Improving the Quality of Synthetic Data Generation with Application in Algorithmic Fairness
Summary
The development of machine learning algorithms has greatly influenced decisionmaking
at various levels. However, these algorithms tend to incorporate biases.
Racial profiling in legal and financial systems are the best-known examples of inequality
stemming from algorithm decisions. Previous research has shown that one of
the reasons for racial bias is imbalanced data. This research will focus on generating
synthetic data using Generative Adversarial Networks (GANs) to reduce bias. Inspired
by GANs, this paper proposes the Intag framework. This framework contains
a modified version of Pate-GAN for synthetic data generation.

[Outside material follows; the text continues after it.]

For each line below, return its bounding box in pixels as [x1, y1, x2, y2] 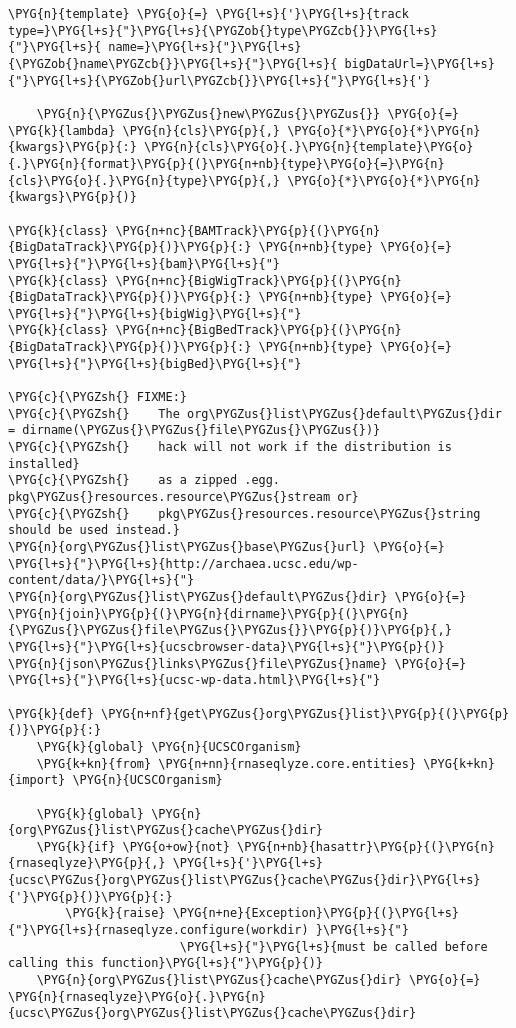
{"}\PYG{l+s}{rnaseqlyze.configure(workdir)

The main modification
from the original Pate-GAN is that the hard privacy constraint is dropped.
Other changes, such as changing the architecture of the network, such that a number
of hidden layers depends on the dimension of input data. Moreover, the framework
will incorporate undersampling techniques to ensure that the synthetic data samples
are of the highest quality. The framework’s performance is evaluated on the basis
of machine learning utility by checking the quality of the synthetic data generated
by different methods. It is shown that the modified Pate-GAN achieves the best
results. Furthermore, the framework improves the values of statistical parity and disparate
impact, the two measures of fairness used in this study. We conclude that our
proposed modification to Pate-GAN, and the framework in general, can be used for
synthetic data generation. Moreover, it could be used as an aid for data generation
to improve fairness in the case of an imbalanced dataset.